- [EXERCISE DETAILS]:
From the first line to the last, repeat the data exactly but leave out the pictures.

EXERCISE INPUT Start Marker

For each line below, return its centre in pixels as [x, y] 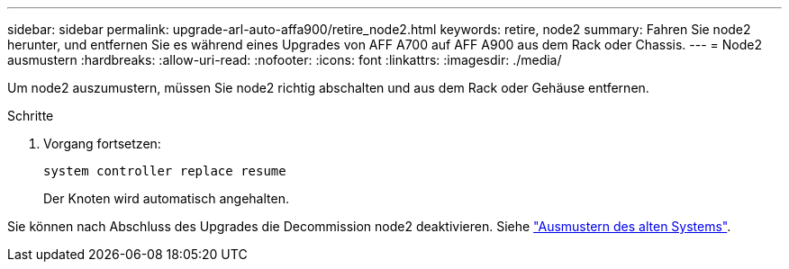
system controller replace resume [165, 171]
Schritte [31, 116]
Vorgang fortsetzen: [102, 143]
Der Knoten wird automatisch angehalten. [166, 198]

EXERCISE INPUT End Marker

- [ANSWER SECTION]:
For each line below, return its centre in pixels as [x, y] 
system controller replace resume [165, 171]
Schritte [31, 116]
Vorgang fortsetzen: [102, 143]
Der Knoten wird automatisch angehalten. [166, 198]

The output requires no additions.